MERM is a must (I highly recommend that you tab the book for quick reference), Engineering Unit Conversions is highly recommended. The Steam Tables will be useful if any extreme conditions of steam are on the exam. I would get and take as many NCEES practice exams as you can.


----------



## Ramnares P.E. (Jul 19, 2017)

Personally I find the ASME steam tables to be garbage.  The MERM tables were better.  Alternately, bring a copy of Moran/Shapiro or Keenan/Keyes.


----------



## Audi Driver P.E. (Jul 20, 2017)

Ramnares P.E. said:


> Personally I find the ASME steam tables to be garbage.  The MERM tables were better.  Alternately, bring a copy of Moran/Shapiro or Keenan/Keyes.

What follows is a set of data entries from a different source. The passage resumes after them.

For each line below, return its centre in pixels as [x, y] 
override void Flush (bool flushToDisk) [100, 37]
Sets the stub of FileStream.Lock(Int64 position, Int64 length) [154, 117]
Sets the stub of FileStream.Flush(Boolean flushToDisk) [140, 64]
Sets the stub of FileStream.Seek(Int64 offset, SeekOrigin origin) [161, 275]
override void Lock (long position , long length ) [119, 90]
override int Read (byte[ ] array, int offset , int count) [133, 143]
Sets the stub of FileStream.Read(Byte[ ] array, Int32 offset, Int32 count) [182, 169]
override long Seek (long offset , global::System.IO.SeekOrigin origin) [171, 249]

Agree that the ASME steam tables aren't as good as Keenan/Keyes, but they will work.  And there is no need to spend money on steam tables when there are free ones available. Here is what I used:



> You can spend some dollars and get the ASME steam tables for Industrial Use or you can get good ones for free and put them into your binder (like I did).  Here is a link for the best Imperial units table I could find (I did a lot of searching) http://www.tuner.tw/omega%20cd/zsection/STEAM_TA.PDF  and a GREAT compilation of SI units (tables 1, 2, and 3) here: http://www.nist.gov/srd/upload/NISTIR5078.htm
> 
> There was definitely a need for a good SI units table.  Note, the Imperial units table is from ASME data, whereas the SI units tables are from the newest standard developed by NIST.  I know how to work a Mollier diagram and had a large format one with me, but it's more accurate to look values up in a table, IMO.


----------



## amats42 (Jul 21, 2017)

I loved Kennan and Keyes for steam tables and I got a used one from the 80s for about 3 bucks on Amazon. I felt that having a book with tabs saved me enough time that it was money well spent.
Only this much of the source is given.